::: The input
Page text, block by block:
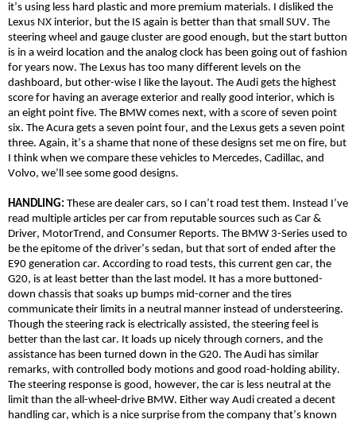
it’s using less hard plastic and more premium materials. I disliked the
Lexus NX interior, but the IS again is better than that small SUV. The
steering wheel and gauge cluster are good enough, but the start button
is in a weird location and the analog clock has been going out of fashion
for years now. The Lexus has too many different levels on the
dashboard, but other-wise I like the layout. The Audi gets the highest
score for having an average exterior and really good interior, which is
an eight point five. The BMW comes next, with a score of seven point
six. The Acura gets a seven point four, and the Lexus gets a seven point
three. Again, it’s a shame that none of these designs set me on fire, but
I think when we compare these vehicles to Mercedes, Cadillac, and
Volvo, we’ll see some good designs.
HANDLING: These are dealer cars, so I can’t road test them. Instead I’ve
read multiple articles per car from reputable sources such as Car &
Driver, MotorTrend , and Consumer Reports. The BMW 3-Series used to
be the epitome of the driver’s sedan, but that sort of ended after the
E90 generation car. According to road tests, this current gen car, the
G20, is at least better than the last model. It has a more buttoned-
down chassis that soaks up bumps mid-corner and the tires
communicate their limits in a neutral manner instead of understeering.
Though the steering rack is electrically assisted, the steering feel is
better than the last car. It loads up nicely through corners, and the
assistance has been turned down in the G20. The Audi has similar
remarks, with controlled body motions and good road-holding ability.
The steering response is good, however, the car is less neutral at the
limit than the all-wheel-drive BMW. Either way Audi created a decent
handling car, which is a nice surprise from the company that’s known
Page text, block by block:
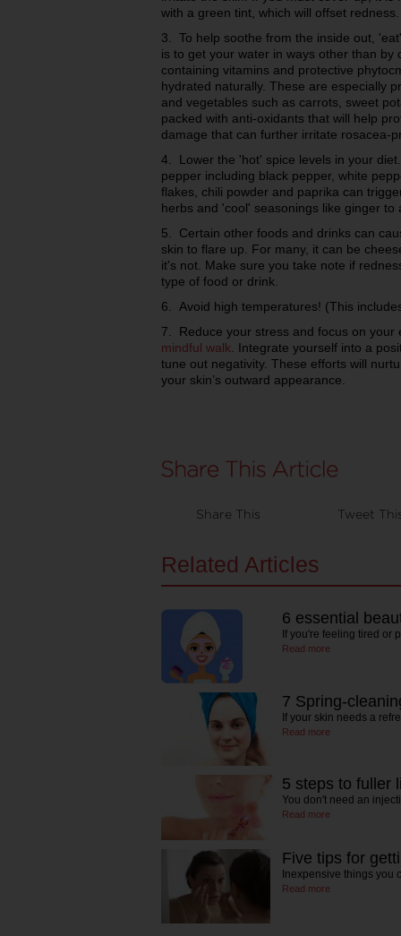
with a green tint, which will offset redness.
3. To help soothe from the inside out,
is to get your water in ways other than by
containing vitamins and protective
hydrated naturally. These are especially
and vegetables such as carrots, sweet
packed with anti-oxidants that will help
damage that can further irritate rosacea-
4. Lower the 'hot' spice levels in your
pepper including black pepper, white
flakes, chili powder and paprika can
herbs and 'cool' seasonings like ginger
5. Certain other foods and drinks can
skin to flare up. For many, it can be
it's not. Make sure you take note if
type of food or drink.
6. Avoid high temperatures! (This
7. Reduce your stress and focus on your
mindful walk . Integrate yourself into a
tune out negativity. These efforts will
your skin’s outward appearance.
Share This Tweet
Related Articles
6 essential
If you're feeling tired or
Read more
7 Spring-
If your skin needs a
Read more
5 steps to fuller
You don't need an
Read more
Five tips for
Inexpensive things you
Read more
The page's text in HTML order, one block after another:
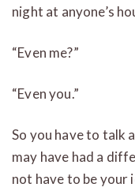
night at anyone’s
“Even me?”
“Even you.”
So you have to talk
may have had a
not have to be your
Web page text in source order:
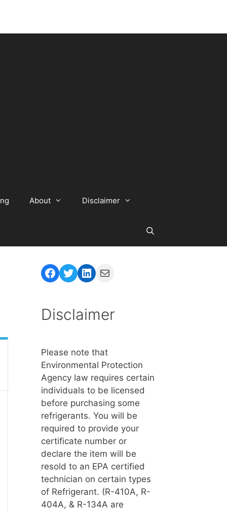
About Disclaimer
Facebook
Twitter
LinkedIn
Mail
Disclaimer
Please note that
Environmental Protection
Agency law requires certain
individuals to be licensed
before purchasing some
refrigerants. You will be
required to provide your
certificate number or
declare the item will be
resold to an EPA certified
technician on certain types
of Refrigerant. (R-410A, R-
404A, & R-134A are
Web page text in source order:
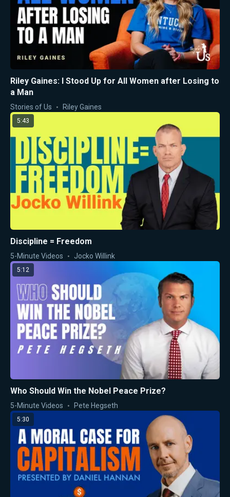
Riley Gaines: I Stood Up for All Women after Losing to
a Man
Stories of Us Riley Gaines
5:43
Discipline = Freedom
5-Minute Videos Jocko Willink
5:12
Who Should Win the Nobel Peace Prize?
5-Minute Videos Pete Hegseth
5:30
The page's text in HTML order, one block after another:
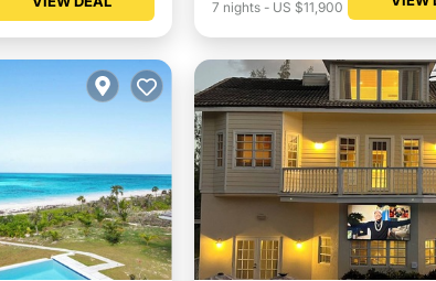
::::::
■ **What you should do**: Only the lines from the one that holds "Riley Gaines: I" through the final line of the material should be reproduced, word for word, with the pictures omitted.

■ **Solution to this problem**:
Riley Gaines: I Stood Up for All Women after Losing to
a Man
Stories of Us Riley Gaines
5:43
Discipline = Freedom
5-Minute Videos Jocko Willink
5:12
Who Should Win the Nobel Peace Prize?
5-Minute Videos Pete Hegseth
5:30
The page's text in HTML order, one block after another:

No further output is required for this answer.